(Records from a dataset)
══════════

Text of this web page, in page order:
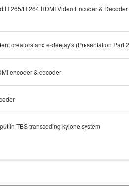
H.265/H.264 HDMI Video Encoder &
creators and e-deejay's (Presentation Part
encoder & decoder
in TBS transcoding kylone system
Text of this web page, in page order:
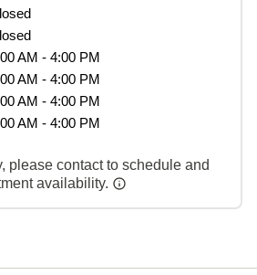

══════════

▸ **Task to carry out**
Every line above should be duplicated exactly; the pictures are to be left out.

▸ **Exercise answer**
Text of this web page, in page order:
H.265/H.264 HDMI Video Encoder &
creators and e-deejay's (Presentation Part
encoder & decoder
in TBS transcoding kylone system
Text of this web page, in page order:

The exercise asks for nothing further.